Sudan war summit urges calm, UN reports mass grave in Darfur
A summit of African leaders from war-torn Sudan's neighbours Thursday urged an end to the fighting, as UN experts reported a mass grave had been discovered in the country's Darfur region.
The International Criminal Court (ICC) meanwhile said it has opened a new probe into alleged war crimes in Sudan, adding that the escalating violence was a "matter of great concern"
While Cairo hosted the crisis meeting on the nearly three-month-old conflict, gun battles, explosions and the roar of fighter jets again shook the Sudanese capital Khartoum, residents told AFP.
At least 3,000 people have been killed and millions have fled their homes in the war between Sudan's rival generals, according to the Armed Conflict Location and Event Data Project.
Leaders of Egypt, Ethiopia, Eritrea, Chad, South Sudan, Central African Republic and Libya as well as of the African Union and Arab League met in Cairo to discuss the war and its regional impact.
The United Nations has warned that Sudan's conflict risks spiralling into "a full-scale civil war, potentially destabilising the entire region".
The ICC chief prosecutor Karim Khan said in a report to the UN Security Council Thursday that his office "can confirm that it has commenced investigations in relation to incidents occurring in the context of the present hostilities".
Khan said there had been a "wide range of communications" about alleged war crimes and crimes against humanity in Sudan since the fighting broke out in April.
In Cairo, Egyptian President Abdel Fattah al-Sisi hailed the "noble efforts" of Sudan's neighbours in "receiving hundreds of thousands of refugees with limited resources in an extremely difficult global economic situation".
He called on the international community "to honour the commitments" made last month when donors pledged $1.5 billion in aid -- less than half the estimated need for Sudan and its affected neighbours.
The summit called on both parties to secure corridors for urgently needed aid, even as Sudan's humanitarian crisis deepened.
Hundreds of people were seen queueing for drinking water in Wad Madani, 200 kilometres (130 miles) south of Khartoum, and a 24-hour electricity blackout hit most of the country.
Since the war erupted on April 15 between Sudan's army and paramilitary Rapid Support Forces, nearly 724,000 people have fled abroad, according to the International Organization for Migration.
The Chadian president, General Mahamat Idriss Deby Itno, said that within "just one week, Chad received more than 150,000 people, most of them women and children fleeing the violence".
The IOM says 240,000 people have escaped to Chad from Sudan's western region of Darfur, where entire towns have been ransacked.
The UN's human rights office OHCHR on Thursday reported new evidence of atrocities in the region.
It said the bodies of at least 87 people allegedly killed by the RSF and its allies between June 13-21 were buried in a mass grave in the West Darfur capital of El Geneina near the Chad border.

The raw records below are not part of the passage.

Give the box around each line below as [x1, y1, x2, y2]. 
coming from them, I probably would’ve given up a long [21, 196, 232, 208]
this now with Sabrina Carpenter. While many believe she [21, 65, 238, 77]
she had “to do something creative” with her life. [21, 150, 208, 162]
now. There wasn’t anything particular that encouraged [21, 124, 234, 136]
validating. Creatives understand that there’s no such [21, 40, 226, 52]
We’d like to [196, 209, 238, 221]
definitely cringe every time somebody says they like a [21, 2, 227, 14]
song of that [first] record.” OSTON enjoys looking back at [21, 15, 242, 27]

Some of the victims belonged to the non-Arab Massalit ethnic group, while seven women and seven children were among the dead, the office said, adding that the RSF were "denying those killed a decent burial".
Sudan's neighbours -- many already mired in economic and political crises -- have feared a widening regional spillover since the conflict began.

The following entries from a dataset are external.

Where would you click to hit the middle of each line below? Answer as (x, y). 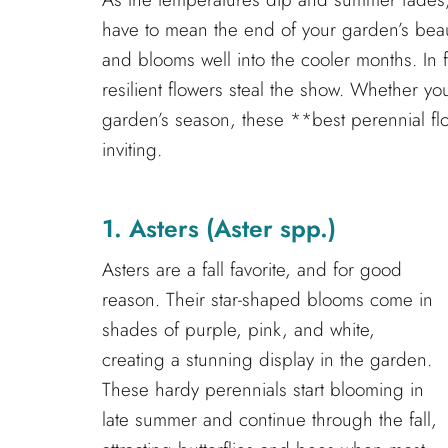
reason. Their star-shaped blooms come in (267, 299)
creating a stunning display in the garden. (267, 359)
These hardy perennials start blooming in (263, 389)
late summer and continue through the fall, (269, 419)
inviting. (132, 149)
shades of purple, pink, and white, (238, 329)
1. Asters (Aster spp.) (219, 228)
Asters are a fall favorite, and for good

Sisi, a close ally of the Sudanese army, said more than 250,000 Sudanese had fled to Egypt, "joining around five million Sudanese citizens who have lived in Egypt for many years".

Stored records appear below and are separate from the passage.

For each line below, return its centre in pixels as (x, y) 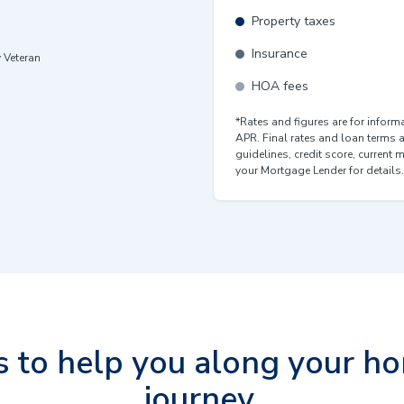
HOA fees (280, 86)
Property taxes (294, 21)
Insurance (280, 54)

Human Rights Watch said Thursday that thousands more Sudanese are "stranded in dire humanitarian conditions" on the border, and urged Cairo to "rescind its entry visa rule" which was recently toughened.
Central African Republic's president, Faustin-Archange Touadera, warned of growing "small arms smuggling" across his country's "porous border" with Sudan.
"There are severe shortages in food and fuel," he said, warning of an impending "humanitarian disaster".
The Cairo summit follows multiple efforts to broker an end to the violence and repeated US and Saudi-brokered ceasefires that were all violated.
East African regional bloc IGAD held talks Monday in Addis Ababa calling on the warring parties to "sign an unconditional ceasefire".
The Sudanese army boycotted the gathering, after Khartoum's foreign ministry objected to Kenyan President William Ruto's leadership of the IGAD quartet because it accuses Nairobi of siding with the RSF.
Ethiopian Prime Minister Abiy Ahmed called Thursday for diplomatic efforts to "align with the IGAD-African Union process", while African Union Commission head Moussa Faki Mahamat urged a "political process without foreign interference".